■ Exercise goal: After reading the records, print them all again exactly as they stand.

——————

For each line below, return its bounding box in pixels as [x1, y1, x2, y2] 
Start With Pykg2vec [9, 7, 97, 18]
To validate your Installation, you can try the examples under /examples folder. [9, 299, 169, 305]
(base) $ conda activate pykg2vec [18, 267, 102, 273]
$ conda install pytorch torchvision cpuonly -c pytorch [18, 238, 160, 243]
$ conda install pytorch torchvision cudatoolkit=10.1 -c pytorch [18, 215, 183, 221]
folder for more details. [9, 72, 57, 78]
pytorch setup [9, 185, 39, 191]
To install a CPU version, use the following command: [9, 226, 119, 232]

——————

■ Exercise answer:
For each line below, return its bounding box in pixels as [x1, y1, x2, y2] 
Start With Pykg2vec [9, 7, 97, 18]
To validate your Installation, you can try the examples under /examples folder. [9, 299, 169, 305]
(base) $ conda activate pykg2vec [18, 267, 102, 273]
$ conda install pytorch torchvision cpuonly -c pytorch [18, 238, 160, 243]
$ conda install pytorch torchvision cudatoolkit=10.1 -c pytorch [18, 215, 183, 221]
folder for more details. [9, 72, 57, 78]
pytorch setup [9, 185, 39, 191]
To install a CPU version, use the following command: [9, 226, 119, 232]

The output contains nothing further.